In the official example, when using group by time(12m)=
, the time boundary is 00:12
, 00:24
. When using group by time(30m)
, the time boundary becomes 00:00
, 00:30
. It seems that the time boundary start from the nearest hour plus x times time interval, that’s not correct. If you using group by time(7m)
, the returned time boundary is not 00:07
, 00:14
Here a example:
If the data is:
{'time': '2020-01-01T00:02:00Z', 'value': 10}
{'time': '2020-01-01T00:04:00Z', 'value': 8}
{'time': '2020-01-01T00:05:00Z', 'value': 21}
{'time': '2020-01-01T00:07:00Z', 'value': 33}
{'time': '2020-01-02T00:05:00Z', 'value': 9}
{'time': '2020-01-03T10:05:00Z', 'value': 4}
Execute select sum(value) from data where time>='2020-01-01 00:00:00' and time<'2020-01-04 00:00:00' group by time(7m) fill(none)
will output:
{'time': '2019-12-31T23:58:00Z', 'sum': 18}
{'time': '2020-01-01T00:05:00Z', 'sum': 54}
{'time': '2020-01-02T00:00:00Z', 'sum': 9}
{'time': '2020-01-03T10:04:00Z', 'sum': 4}
Note that the time boundary begins at 12-31 23:58
, not 01-01 00:00
. What cause this?
InfluxDB using timestamp 0 (1970-01-01T00:00:00Z) as start time, and for each timestamp that is dividable by the group by interval, it create a boundary. So in this sql, the boundary should be timestamp 0, timestamp 420, timestamp 840 etc. 2019-12-31 23:58:00
convert to timestamp 1577836680
, it’s dividable by 420
, so this is the nearest time boundary among the given data.
When you use gourp by time(1w)
, you will also meet this problem: the result time begins with Thursday
rather than Monday
. As 1970-01-01
is Thursday.
So when you use group by time
statement, you’d better use 30s
, 1m
, 5m
, 10m
as interval, which are factors of 1h
, so the result always begin at xx:00
.
Some times you want to calculate the sum of last recent 5m data every minute, by using group by time(5m)
, you only get 1 result every 5 minute. To achieve this, you can use the offset
parameter in group by time
statement. For example, group by time(5m,1m)

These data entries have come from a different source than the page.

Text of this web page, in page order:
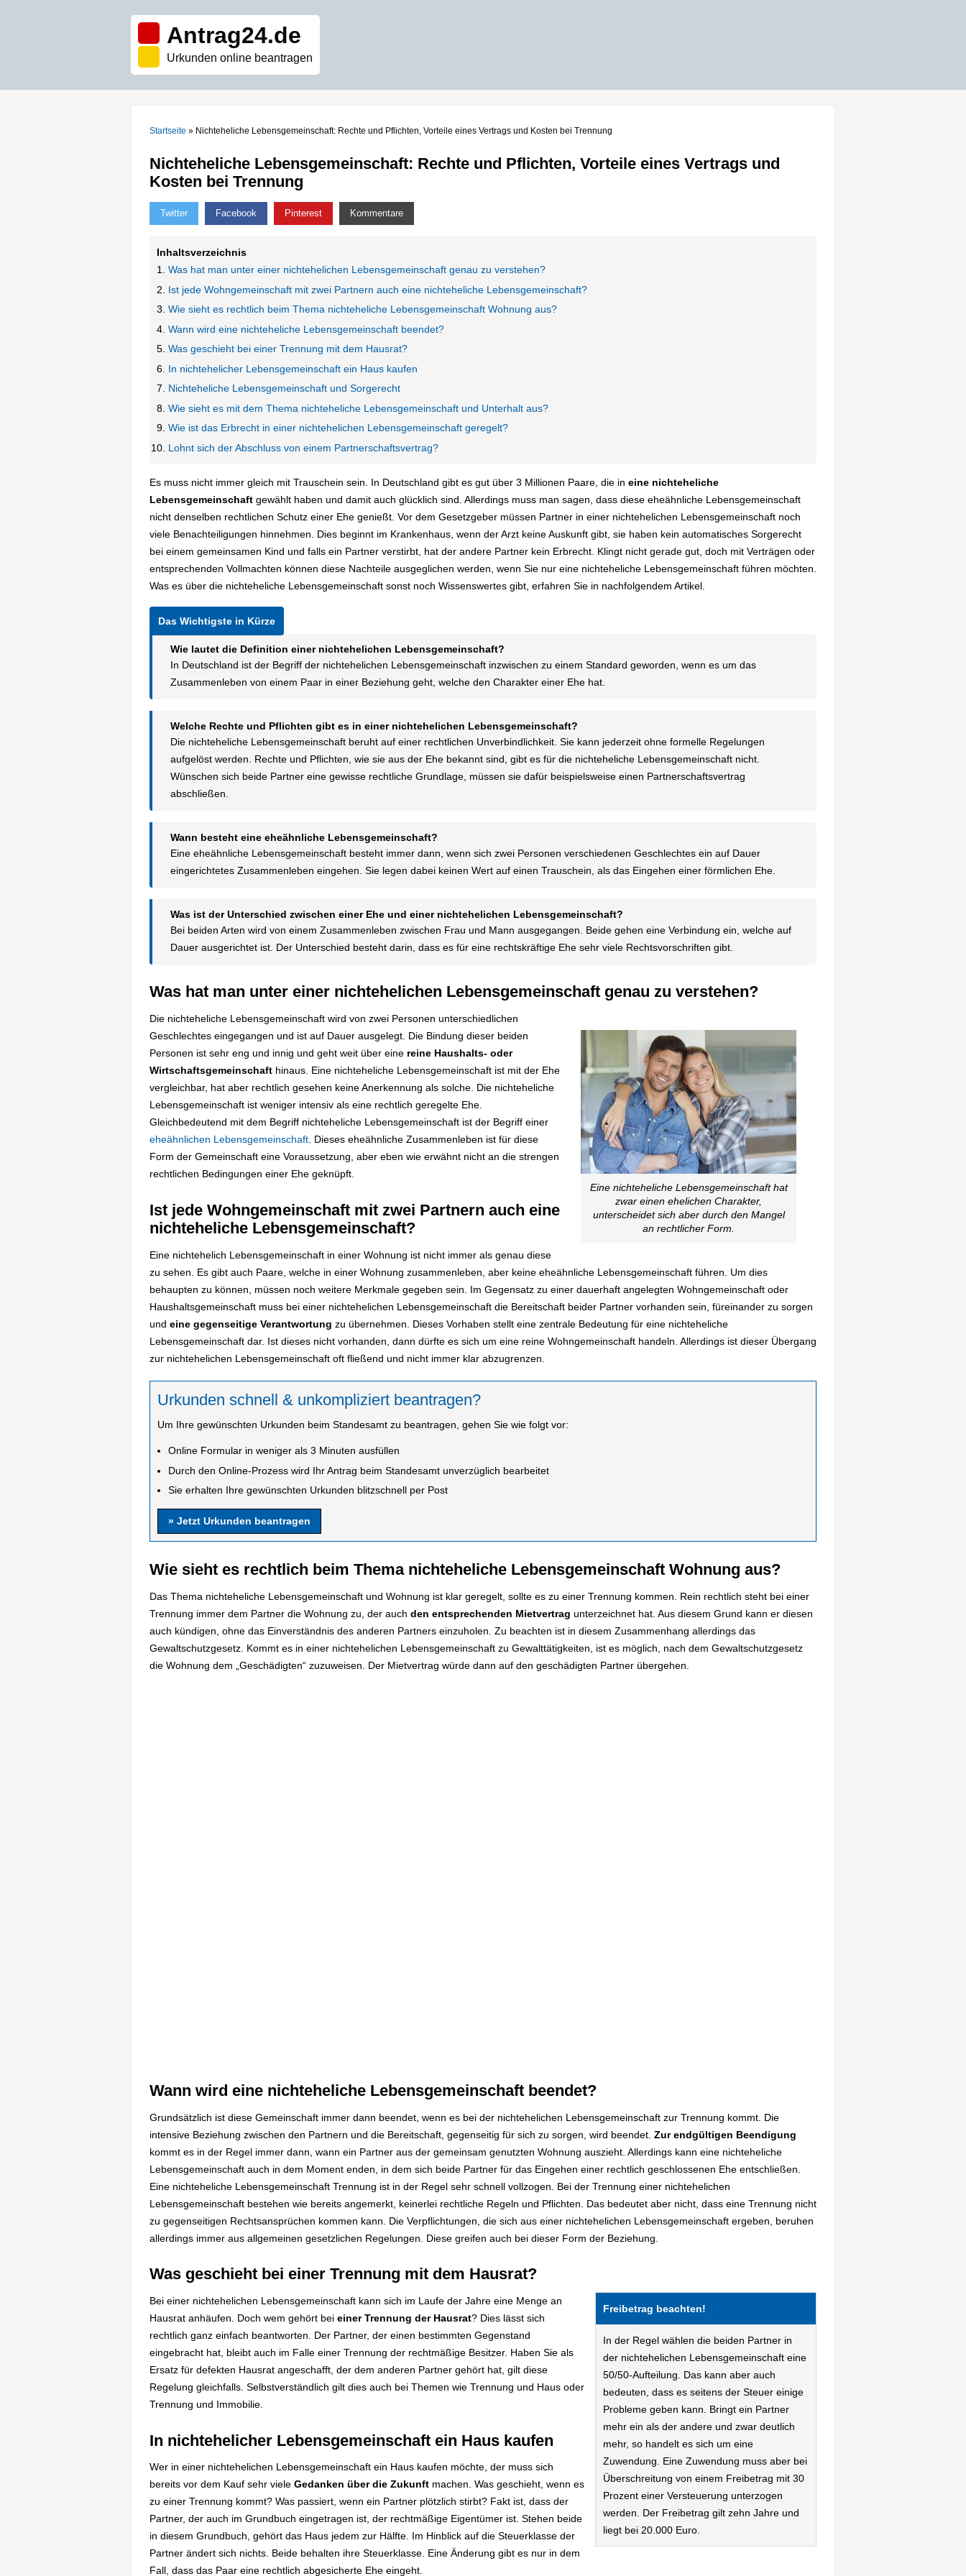
Antrag24.de
Urkunden online beantragen
Startseite » Nichteheliche Lebensgemeinschaft: Rechte und Pflichten, Vorteile eines Vertrags und Kosten bei Trennung
Nichteheliche Lebensgemeinschaft: Rechte und Pflichten, Vorteile eines Vertrags und
Kosten bei Trennung
Twitter Facebook Pinterest Kommentare
Inhaltsverzeichnis
Was hat man unter einer nichtehelichen Lebensgemeinschaft genau zu verstehen?
Ist jede Wohngemeinschaft mit zwei Partnern auch eine nichteheliche Lebensgemeinschaft?
Wie sieht es rechtlich beim Thema nichteheliche Lebensgemeinschaft Wohnung aus?
Wann wird eine nichteheliche Lebensgemeinschaft beendet?
Was geschieht bei einer Trennung mit dem Hausrat?
In nichtehelicher Lebensgemeinschaft ein Haus kaufen
Nichteheliche Lebensgemeinschaft und Sorgerecht
Wie sieht es mit dem Thema nichteheliche Lebensgemeinschaft und Unterhalt aus?
Wie ist das Erbrecht in einer nichtehelichen Lebensgemeinschaft geregelt?
Lohnt sich der Abschluss von einem Partnerschaftsvertrag?
Es muss nicht immer gleich mit Trauschein sein. In Deutschland gibt es gut über 3 Millionen Paare, die in eine nichteheliche
Lebensgemeinschaft gewählt haben und damit auch glücklich sind. Allerdings muss man sagen, dass diese eheähnliche Lebensgemeinschaft
nicht denselben rechtlichen Schutz einer Ehe genießt. Vor dem Gesetzgeber müssen Partner in einer nichtehelichen Lebensgemeinschaft noch
viele Benachteiligungen hinnehmen. Dies beginnt im Krankenhaus, wenn der Arzt keine Auskunft gibt, sie haben kein automatisches Sorgerecht
bei einem gemeinsamen Kind und falls ein Partner verstirbt, hat der andere Partner kein Erbrecht. Klingt nicht gerade gut, doch mit Verträgen oder
entsprechenden Vollmachten können diese Nachteile ausgeglichen werden, wenn Sie nur eine nichteheliche Lebensgemeinschaft führen möchten.
Was es über die nichteheliche Lebensgemeinschaft sonst noch Wissenswertes gibt, erfahren Sie in nachfolgendem Artikel.
Wie lautet die Definition einer nichtehelichen Lebensgemeinschaft?
In Deutschland ist der Begriff der nichtehelichen Lebensgemeinschaft inzwischen zu einem Standard geworden, wenn es um das
Zusammenleben von einem Paar in einer Beziehung geht, welche den Charakter einer Ehe hat.
Welche Rechte und Pflichten gibt es in einer nichtehelichen Lebensgemeinschaft?
Die nichteheliche Lebensgemeinschaft beruht auf einer rechtlichen Unverbindlichkeit. Sie kann jederzeit ohne formelle Regelungen
aufgelöst werden. Rechte und Pflichten, wie sie aus der Ehe bekannt sind, gibt es für die nichteheliche Lebensgemeinschaft nicht.
Wünschen sich beide Partner eine gewisse rechtliche Grundlage, müssen sie dafür beispielsweise einen Partnerschaftsvertrag
abschließen.
Wann besteht eine eheähnliche Lebensgemeinschaft?
Eine eheähnliche Lebensgemeinschaft besteht immer dann, wenn sich zwei Personen verschiedenen Geschlechtes ein auf Dauer
eingerichtetes Zusammenleben eingehen. Sie legen dabei keinen Wert auf einen Trauschein, als das Eingehen einer förmlichen Ehe.
Was ist der Unterschied zwischen einer Ehe und einer nichtehelichen Lebensgemeinschaft?
Bei beiden Arten wird von einem Zusammenleben zwischen Frau und Mann ausgegangen. Beide gehen eine Verbindung ein, welche auf
Dauer ausgerichtet ist. Der Unterschied besteht darin, dass es für eine rechtskräftige Ehe sehr viele Rechtsvorschriften gibt.
Was hat man unter einer nichtehelichen Lebensgemeinschaft genau zu verstehen?
Eine nichteheliche Lebensgemeinschaft hat
zwar einen ehelichen Charakter,
unterscheidet sich aber durch den Mangel
an rechtlicher Form.
Die nichteheliche Lebensgemeinschaft wird von zwei Personen unterschiedlichen
Geschlechtes eingegangen und ist auf Dauer ausgelegt. Die Bindung dieser beiden
Personen ist sehr eng und innig und geht weit über eine reine Haushalts- oder
Wirtschaftsgemeinschaft hinaus. Eine nichteheliche Lebensgemeinschaft ist mit der Ehe
vergleichbar, hat aber rechtlich gesehen keine Anerkennung als solche. Die nichteheliche
Lebensgemeinschaft ist weniger intensiv als eine rechtlich geregelte Ehe.
Gleichbedeutend mit dem Begriff nichteheliche Lebensgemeinschaft ist der Begriff einer
eheähnlichen Lebensgemeinschaft. Dieses eheähnliche Zusammenleben ist für diese
Form der Gemeinschaft eine Voraussetzung, aber eben wie erwähnt nicht an die strengen
rechtlichen Bedingungen einer Ehe geknüpft.
Ist jede Wohngemeinschaft mit zwei Partnern auch eine
nichteheliche Lebensgemeinschaft?
Eine nichtehelich Lebensgemeinschaft in einer Wohnung ist nicht immer als genau diese
zu sehen. Es gibt auch Paare, welche in einer Wohnung zusammenleben, aber keine eheähnliche Lebensgemeinschaft führen. Um dies
behaupten zu können, müssen noch weitere Merkmale gegeben sein. Im Gegensatz zu einer dauerhaft angelegten Wohngemeinschaft oder
Haushaltsgemeinschaft muss bei einer nichtehelichen Lebensgemeinschaft die Bereitschaft beider Partner vorhanden sein, füreinander zu sorgen
und eine gegenseitige Verantwortung zu übernehmen. Dieses Vorhaben stellt eine zentrale Bedeutung für eine nichteheliche
Lebensgemeinschaft dar. Ist dieses nicht vorhanden, dann dürfte es sich um eine reine Wohngemeinschaft handeln. Allerdings ist dieser Übergang
zur nichtehelichen Lebensgemeinschaft oft fließend und nicht immer klar abzugrenzen.
Urkunden schnell & unkompliziert beantragen?
Um Ihre gewünschten Urkunden beim Standesamt zu beantragen, gehen Sie wie folgt vor:
Online Formular in weniger als 3 Minuten ausfüllen
Durch den Online-Prozess wird Ihr Antrag beim Standesamt unverzüglich bearbeitet
Sie erhalten Ihre gewünschten Urkunden blitzschnell per Post
» Jetzt Urkunden beantragen
Wie sieht es rechtlich beim Thema nichteheliche Lebensgemeinschaft Wohnung aus?
Das Thema nichteheliche Lebensgemeinschaft und Wohnung ist klar geregelt, sollte es zu einer Trennung kommen. Rein rechtlich steht bei einer
Trennung immer dem Partner die Wohnung zu, der auch den entsprechenden Mietvertrag unterzeichnet hat. Aus diesem Grund kann er diesen
auch kündigen, ohne das Einverständnis des anderen Partners einzuholen. Zu beachten ist in diesem Zusammenhang allerdings das
Gewaltschutzgesetz. Kommt es in einer nichtehelichen Lebensgemeinschaft zu Gewalttätigkeiten, ist es möglich, nach dem Gewaltschutzgesetz
die Wohnung dem „Geschädigten“ zuzuweisen. Der Mietvertrag würde dann auf den geschädigten Partner übergehen.
Wann wird eine nichteheliche Lebensgemeinschaft beendet?
Grundsätzlich ist diese Gemeinschaft immer dann beendet, wenn es bei der nichtehelichen Lebensgemeinschaft zur Trennung kommt. Die
intensive Beziehung zwischen den Partnern und die Bereitschaft, gegenseitig für sich zu sorgen, wird beendet. Zur endgültigen Beendigung
kommt es in der Regel immer dann, wann ein Partner aus der gemeinsam genutzten Wohnung auszieht. Allerdings kann eine nichteheliche
Lebensgemeinschaft auch in dem Moment enden, in dem sich beide Partner für das Eingehen einer rechtlich geschlossenen Ehe entschließen.
Eine nichteheliche Lebensgemeinschaft Trennung ist in der Regel sehr schnell vollzogen. Bei der Trennung einer nichtehelichen
Lebensgemeinschaft bestehen wie bereits angemerkt, keinerlei rechtliche Regeln und Pflichten. Das bedeutet aber nicht, dass eine Trennung nicht
zu gegenseitigen Rechtsansprüchen kommen kann. Die Verpflichtungen, die sich aus einer nichtehelichen Lebensgemeinschaft ergeben, beruhen
allerdings immer aus allgemeinen gesetzlichen Regelungen. Diese greifen auch bei dieser Form der Beziehung.
Was geschieht bei einer Trennung mit dem Hausrat?
Freibetrag beachten!
In der Regel wählen die beiden Partner in
der nichtehelichen Lebensgemeinschaft eine
50/50-Aufteilung. Das kann aber auch
bedeuten, dass es seitens der Steuer einige
Probleme geben kann. Bringt ein Partner
mehr ein als der andere und zwar deutlich
mehr, so handelt es sich um eine
Zuwendung. Eine Zuwendung muss aber bei
Überschreitung von einem Freibetrag mit 30
Prozent einer Versteuerung unterzogen
werden. Der Freibetrag gilt zehn Jahre und
liegt bei 20.000 Euro.
Bei einer nichtehelichen Lebensgemeinschaft kann sich im Laufe der Jahre eine Menge an
Hausrat anhäufen. Doch wem gehört bei einer Trennung der Hausrat? Dies lässt sich
rechtlich ganz einfach beantworten. Der Partner, der einen bestimmten Gegenstand
eingebracht hat, bleibt auch im Falle einer Trennung der rechtmäßige Besitzer. Haben Sie als
Ersatz für defekten Hausrat angeschafft, der dem anderen Partner gehört hat, gilt diese
Regelung gleichfalls. Selbstverständlich gilt dies auch bei Themen wie Trennung und Haus oder
Trennung und Immobilie.
In nichtehelicher Lebensgemeinschaft ein Haus kaufen
Wer in einer nichtehelichen Lebensgemeinschaft ein Haus kaufen möchte, der muss sich
bereits vor dem Kauf sehr viele Gedanken über die Zukunft machen. Was geschieht, wenn es
zu einer Trennung kommt? Was passiert, wenn ein Partner plötzlich stirbt? Fakt ist, dass der
Partner, der auch im Grundbuch eingetragen ist, der rechtmäßige Eigentümer ist. Stehen beide
in diesem Grundbuch, gehört das Haus jedem zur Hälfte. Im Hinblick auf die Steuerklasse der
Partner ändert sich nichts. Beide behalten ihre Steuerklasse. Eine Änderung gibt es nur in dem
Fall, dass das Paar eine rechtlich abgesicherte Ehe eingeht.

with move the time boundary 1 minute forward, the result will be xx:01
, xx:06
. you can create 5 continuous queries with offset from 0 to 4.
More example can be found in this repo.
Group by in Continuous Queries #
By reading the official resample document, the resample every <interval> for <interval>
can override the continuous queries execute interval and the time range of query statement.

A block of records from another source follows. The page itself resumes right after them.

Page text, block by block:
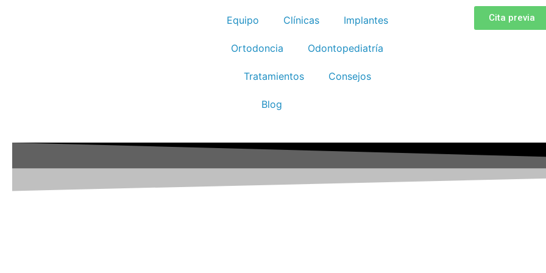
Equipo Clínicas Implantes
Ortodoncia Odontopediatría
Tratamientos Consejos
Blog
Cita previa
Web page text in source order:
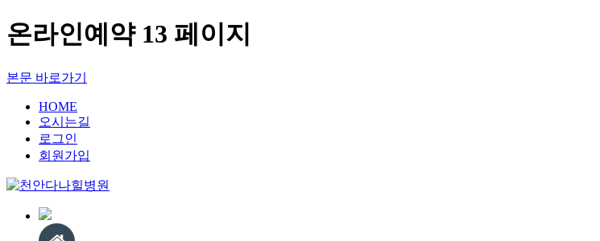
온라인예약 13 페이지
본문 바로가기
HOME
오시는길
로그인
회원가입
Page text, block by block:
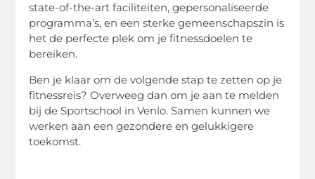
state-of-the-art faciliteiten, gepersonaliseerde
programma’s, en een sterke gemeenschapszin is
het de perfecte plek om je fitnessdoelen te
bereiken.
Ben je klaar om de volgende stap te zetten op je
fitnessreis? Overweeg dan om je aan te melden
bij de Sportschool in Venlo. Samen kunnen we
werken aan een gezondere en gelukkigere
toekomst.
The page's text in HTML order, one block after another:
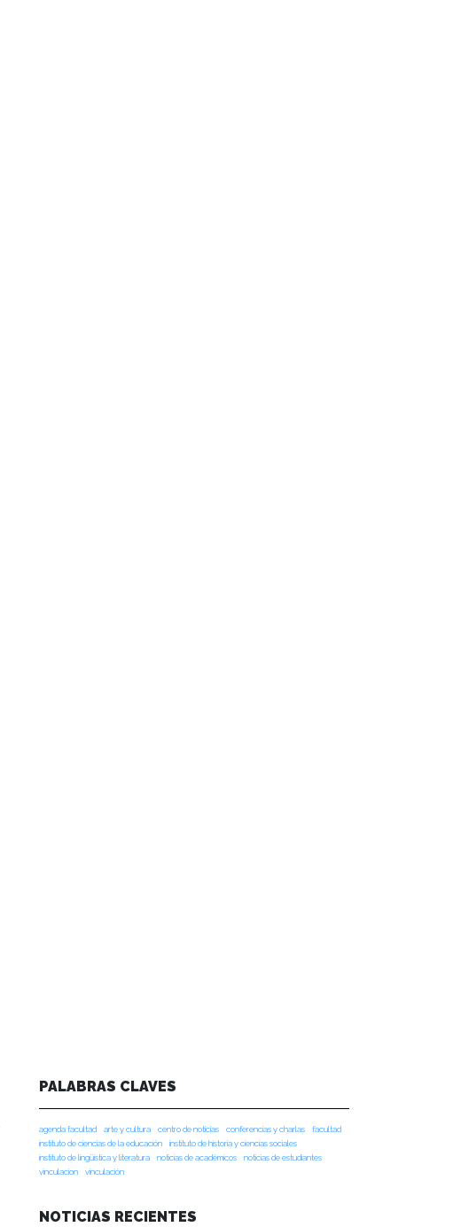
PALABRAS CLAVES
agenda facultad arte y cultura centro de noticias conferencias y charlas
facultad
instituto de ciencias de la educación
instituto de historia y ciencias sociales
instituto de lingüística y literatura
noticias de académicos
noticias de estudiantes
vinculacion
vinculación
NOTICIAS RECIENTES
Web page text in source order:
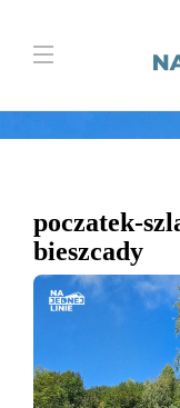
Home
Gdzie na
do Chatki Puchatka w
poczatek-
bieszcady
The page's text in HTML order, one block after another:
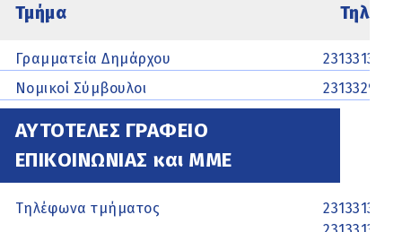
Τμήμα
Γραμματεία Δημάρχου
Νομικοί Σύμβουλοι
ΑΥΤΟΤΕΛΕΣ ΓΡΑΦΕΙΟ
ΕΠΙΚΟΙΝΩΝΙΑΣ και ΜΜΕ
Τηλέφωνα τμήματος
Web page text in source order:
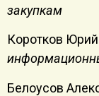
закупкам
Коротков
Белоусов
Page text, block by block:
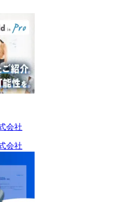
会社
会社

The example in official document the interval is always a multiple of group by time(m)
. I tries different values, here is the result.
Every Interval #
every
interval can be any value regardless of group by time
interval. The CQ will execute at the time boundary of every
interval.
For Interval #
for
interval can be greater or equal to group by time(xx)
. If it is less than group by interval, influx will raise an error like this: ERR: error parsing query: FOR duration must be >= GROUP BY time duration: must be a minimum of 20s, got 5s
Start Time and End Time in CQs #
Here is a simple example, every 10 s for 45s group by time(20s)
execute time | selected start time | selected end time | real start time | real end time |
---|---|---|---|---|
16:00:30 | 15:59:45 | 16:00:30 | 16:00:00 | 16:00:40 |
16:00:40 | 15:59:55 | 16:00:40 | 16:00:00 | 16:00:40 |
16:00:50 | 16:00:05 | 16:00:50 | 16:00:20 | 16:01:00 |
16:01:00 | 16:00:15 | 16:01:00 | 16:00:20 | 16:01:00 |
We can see that, the execute interval is always 10s, but the start time and end time in CQ not equals to now()-45s
-now()
. It still based on group by time
’s time boundary, but the start time must >= selected start time and end time is also >= selected end time.
Here is another example, every 5s for 10s group by time(10s)
execute time | selected start time | selected end time | real start time | real end time |
---|---|---|---|---|
16:00:00 | 15:59:50 | 16:00:00 | 16:59:50 | 16:00:00 |
16:00:05 | 15:59:55 | 16:00:05 | 16:00:00 | 16:00:10 |
16:00:10 | 16:00:00 | 16:00:10 | 16:00:00 | 16:00:10 |
16:00:15 | 16:00:05 | 16:00:15 | 16:00:10 | 16:00:20 |
I guess the reason why start time is always >= selected start time is to prevent pollute previous data. If the aggregated data is not enough, it will overwrite the correct data generated before. If there is not enough data in end time clause, it will be correct in the future.